New DNA Sequencer in Use

With the purchase of a new DNA sequencer, NMU biology students are being trained on the same equipment used at major genome centers and throughout the biotechnology industry. Alec Lindsay (Biology, pictured right) is shown explaining the equipment to students Jonelle Thompson and Andy Moriarty.

“This is a great advancement,” said Neil Cumberlidge (Biology). “It gives results in two hours. Students can load samples and at the end of a three-hour lab they can have data in an electronic format that can be shared through their laptops. It allows us to get results faster and with greater accuracy. … We had a very old sequencer that had been donated to the department, but it was obsolete. It required 48 hours to set up and run, so we couldn’t use it in classes or labs. There is only one company that makes DNA sequencers and it no longer services the older model, so that was an added incentive to invest in the new version.”

Cumberlidge uses the $80,000 apparatus to develop evolutionary trees of Madagascar crabs – a project he is working on in collaboration with the Field Museum in Chicago.

Lindsay is using the sequencer to analyze the effects of inbreeding on loon populations – work that falls in the disciplines of conservation genetics or molecular ecology.

“We are beginning to look at the genome-moderated effects of mercury, which is another issue impacting loons,” Lindsay said. “It seems that different individual loons respond differently to mercury exposure, and this may be genotype-dependent. It could be used to help inform resource managers about the susceptibility of different loon populations to mercury contamination.”

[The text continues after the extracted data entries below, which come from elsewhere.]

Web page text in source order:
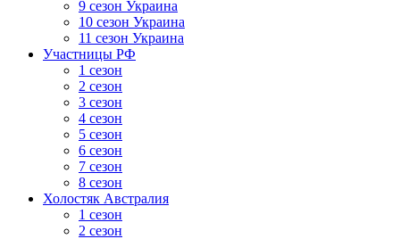
9 сезон Украина
10 сезон Украина
11 сезон Украина
Участницы РФ
1 сезон
2 сезон
3 сезон
4 сезон
5 сезон
6 сезон
7 сезон
8 сезон
Холостяк Австралия
1 сезон
2 сезон
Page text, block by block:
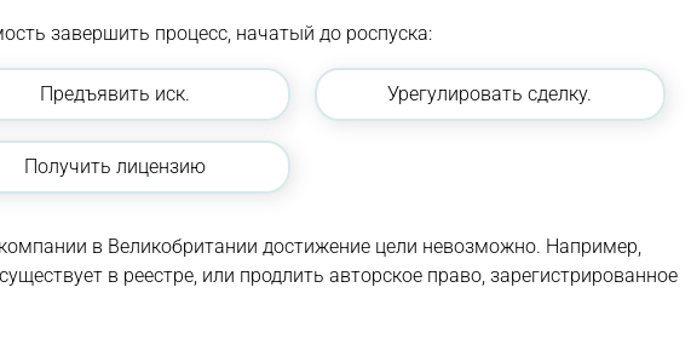
завершить процесс, начатый до роспуска:
Предъявить иск. Урегулировать сделку.
Получить лицензию
в Великобритании достижение цели невозможно. Например,
в реестре, или продлить авторское право, зарегистрированное
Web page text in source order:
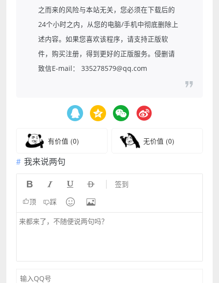
之而来的风险与本站无关，您必须在下载后的
24个小时之内，从您的电脑/手机中彻底删除上
述内容。如果您喜欢该程序，请支持正版软
件，购买注册，得到更好的正版服务。侵删请
致信E-mail： 335278579@qq.com
有价值 (0) 无价值 (0)
我来说两句
    签到
顶 踩  
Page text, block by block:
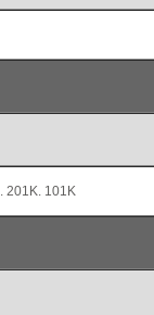
201K. 101K
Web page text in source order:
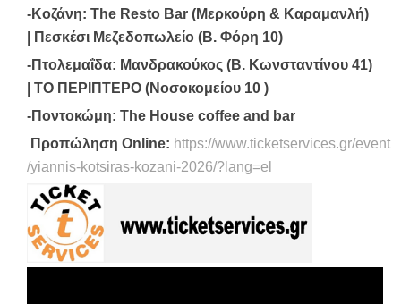
-Κοζάνη: The Resto Bar (Μερκούρη & Καραμανλή)
| Πεσκέσι Μεζεδοπωλείο (Β. Φόρη 10)
-Πτολεμαΐδα: Μανδρακούκος (Β. Κωνσταντίνου 41)
| ΤΟ ΠΕΡΙΠΤΕΡΟ (Νοσοκομείου 10 )
-Ποντοκώμη: The House coffee and bar
Προπώληση Online: https://www.ticketservices.gr/event
/yiannis-kotsiras-kozani-2026/?lang=el
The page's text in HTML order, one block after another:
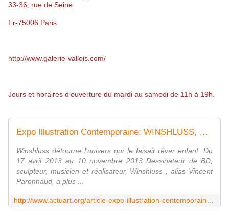
33-36, rue de Seine
Fr-75006 Paris
http://www.galerie-vallois.com/
Jours et horaires d’ouverture du mardi au samedi de 11h à 19h.
Expo Illustration Contemporaine: WINSHLUSS, Un monde Merveilleux - ACTUART by Eric SIMON
Winshluss détourne l'univers qui le faisait rêver enfant. Du
17 avril 2013 au 10 novembre 2013 Dessinateur de BD,
sculpteur, musicien et réalisateur, Winshluss , alias Vincent
Paronnaud, a plus ...
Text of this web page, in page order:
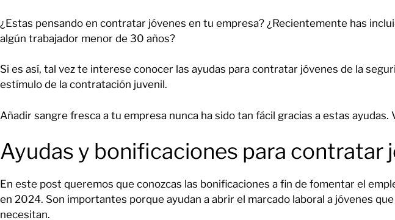
¿Estas pensando en contratar jóvenes en tu empresa? ¿Recientemente has
algún trabajador menor de 30 años?
Si es así, tal vez te interese conocer las ayudas para contratar jóvenes de la
estímulo de la contratación juvenil.
Añadir sangre fresca a tu empresa nunca ha sido tan fácil gracias a estas ayudas.
Ayudas y bonificaciones para contratar
En este post queremos que conozcas las bonificaciones a fin de fomentar el
en 2024. Son importantes porque ayudan a abrir el marcado laboral a jóvenes
necesitan.
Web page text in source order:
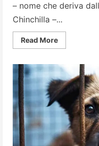
– nome che deriva
Chinchilla –...
Read MoreRead
more
Burmilla:
un
gatto
allegro,
equilibrato
e
molto
affettuoso
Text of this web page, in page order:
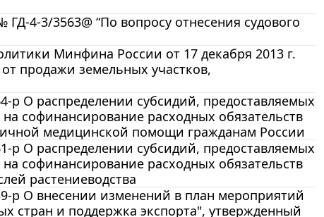
4-3/3563@ “По вопросу отнесения судового
Минфина России от 17 декабря 2013 г.
продажи земельных участков,
р О распределении субсидий, предоставляемых
софинансирование расходных обязательств
медицинской помощи гражданам России
р О распределении субсидий, предоставляемых
софинансирование расходных обязательств
растениеводства
р О внесении изменений в план мероприятий
стран и поддержка экспорта", утвержденный
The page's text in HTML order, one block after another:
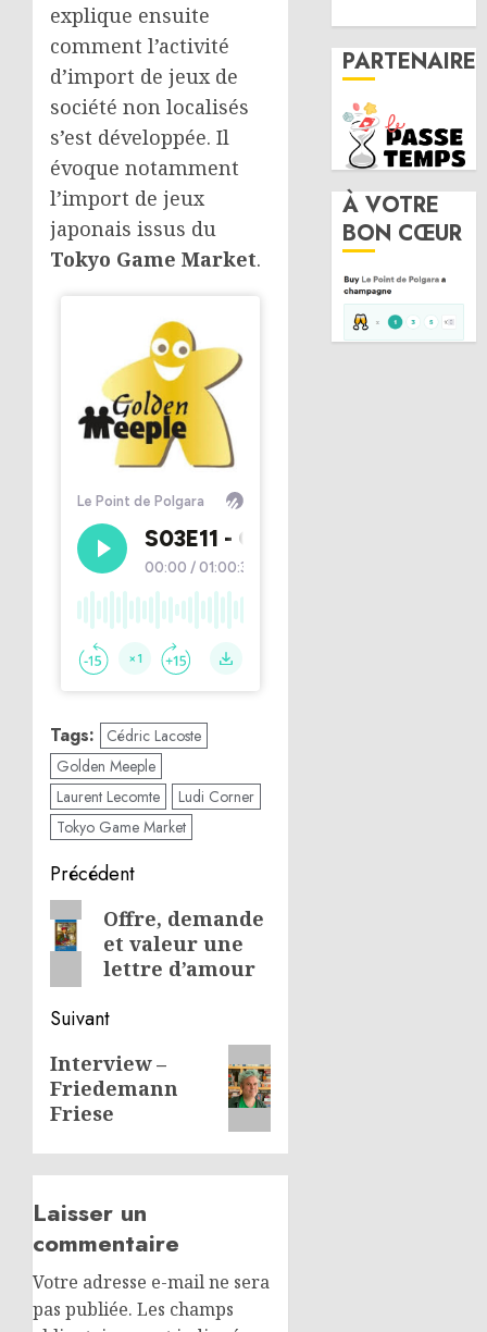
explique ensuite
comment l’activité
d’import de jeux de
société non localisés
s’est développée. Il
évoque notamment
l’import de jeux
japonais issus du
Tokyo Game Market.
Tags:
Cédric Lacoste
Golden Meeple
Laurent Lecomte
Ludi Corner
Tokyo Game Market
Navigation
d’article
Précédent
Article
précédent:
Offre, demande
et valeur une
lettre d’amour
Suivant
Article
suivant:
Interview –
Friedemann
Friese
Laisser un
commentaire
Votre adresse e-mail ne sera
pas publiée. Les champs
PARTENAIRE
À VOTRE
BON CŒUR
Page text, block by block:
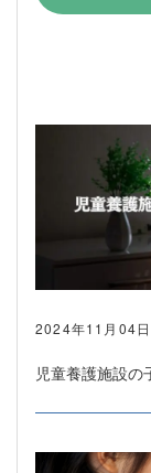
2024年11月04日
児童養護施設の
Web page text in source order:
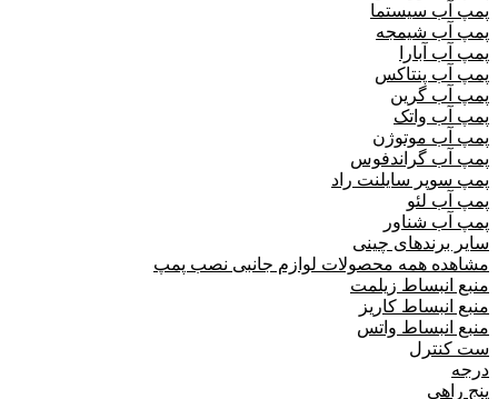
پمپ آب سیستما
پمپ آب شیمجه
پمپ آب آبارا
پمپ آب پنتاکس
پمپ آب گرین
پمپ آب واتک
پمپ آب موتوژن
پمپ آب گراندفوس
پمپ سوپر سایلنت راد
پمپ آب لئو
پمپ آب شناور
سایر برندهای چینی
مشاهده همه محصولات لوازم جانبی نصب پمپ
منبع انبساط زیلمت
منبع انبساط کاریز
منبع انبساط واتس
ست کنترل
درجه
پنج راهی
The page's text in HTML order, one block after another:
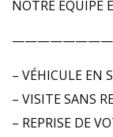
NOTRE EQUIPE
– VÉHICULE EN
– VISITE SANS
– REPRISE DE
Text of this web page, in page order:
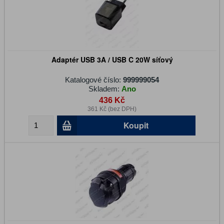
Adaptér USB 3A / USB C 20W síťový
Katalogové číslo: 999999054
Skladem: Ano
436 Kč
361 Kč (bez DPH)
Koupit
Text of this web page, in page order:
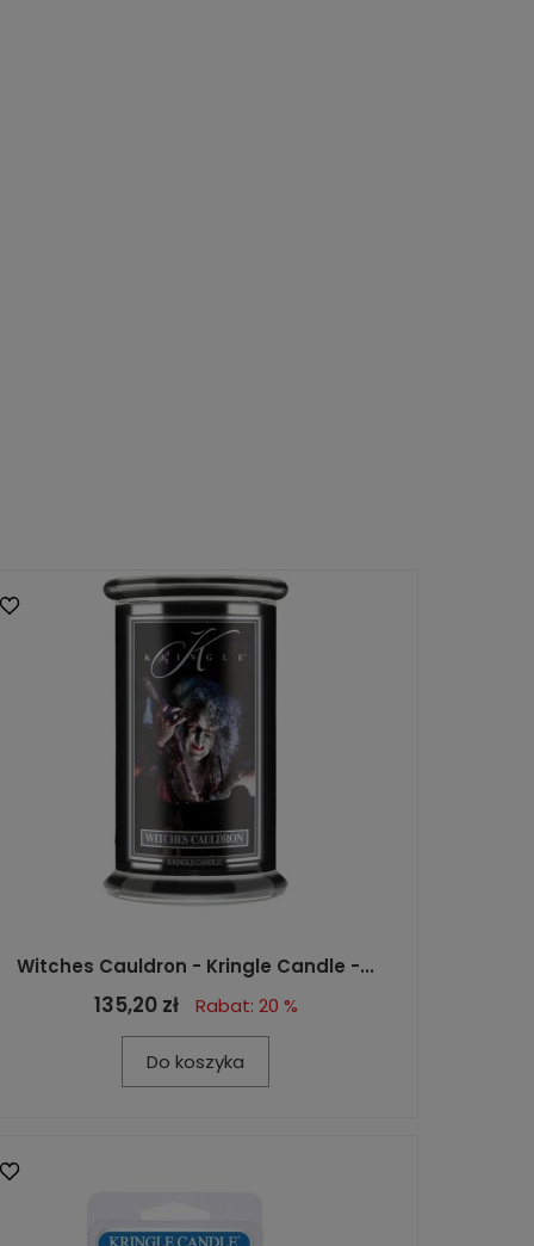
Witches Cauldron - Kringle Candle -...
135,20 zł Rabat: 20 %
Do koszyka
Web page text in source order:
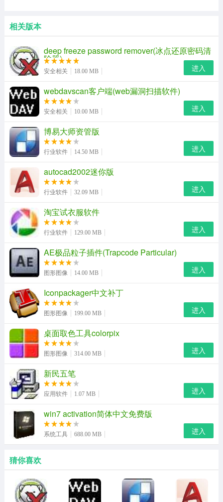
4、支持个性推荐，为你的量身定制播放单与众不同；
5、拥有超强直播，发布会演唱会高清流程体验非凡；
三屏功能
电视、手机、PC，轻松互动。
电视台节目
热门卫视直播、回看，想看就看
下载功能
新推出下载功能，收藏欣赏更方便！
视频加速
P2P加速引擎大幅度的提高视频加载速度，观看影片更加
流畅。
高清画质
标清、高清、超清，不同的网络情况，享受更高质的画面
效果！
海量正版
相关版本
deep freeze password remover(冰点还原密码清
除器)
安全相关 18.00 MB 进入
webdavscan客户端(web漏洞扫描软件)
安全相关 10.00 MB 进入
博易大师资管版
行业软件 14.50 MB 进入
autocad2002迷你版
行业软件 32.09 MB 进入
淘宝试衣服软件
行业软件 129.00 MB 进入
AE极品粒子插件(Trapcode Particular)
图形图像 14.00 MB 进入
Iconpackager中文补丁
图形图像 199.00 MB 进入
桌面取色工具colorpix
图形图像 314.00 MB 进入
新民五笔
应用软件 1.07 MB 进入
win7 activation简体中文免费版
系统工具 688.00 MB 进入
猜你喜欢
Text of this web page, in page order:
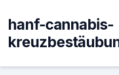
content
hanf-cannabis-

DNA is composed of four chemicals bases – abbreviated A, T, C and G – that are repeated millions or billions of times throughout a genome. The human genome, which was recently sequenced by the U.S. Department of Energy Human Genome Program, has 3 billion pairs of bases. According to the USDOE, mapping the order of these bases is important because the sequence "underlies all of life’s diversity, even dictating whether an organism is human or another species such as yeast, rice, or fruit fly – all of which have their own genomes. Because all organisms are related through similarities in DNA sequences, insights gained from non-human genomes often lead to new knowledge about human biology.”

A Sept. 7 Boston Globe article reported that researchers at the Broad Institute in Cambridge, Mass., unveiled the map of the dog genome this summer. They sequenced the genes of a female boxer named Tasha. About the same length as the human genome, the canine's DNA adds to the growing library of organisms that have been sequenced. The dog is the fourth mammal, preceded by the human, mouse and rat.

Mapping DNA sequences was the first challenge. Deriving meaningful knowledge from these scientific achievements will define biological research through the coming decades. With a new DNA sequencer, NMU students will be better prepared for careers in the fast-paced biotechnology industry.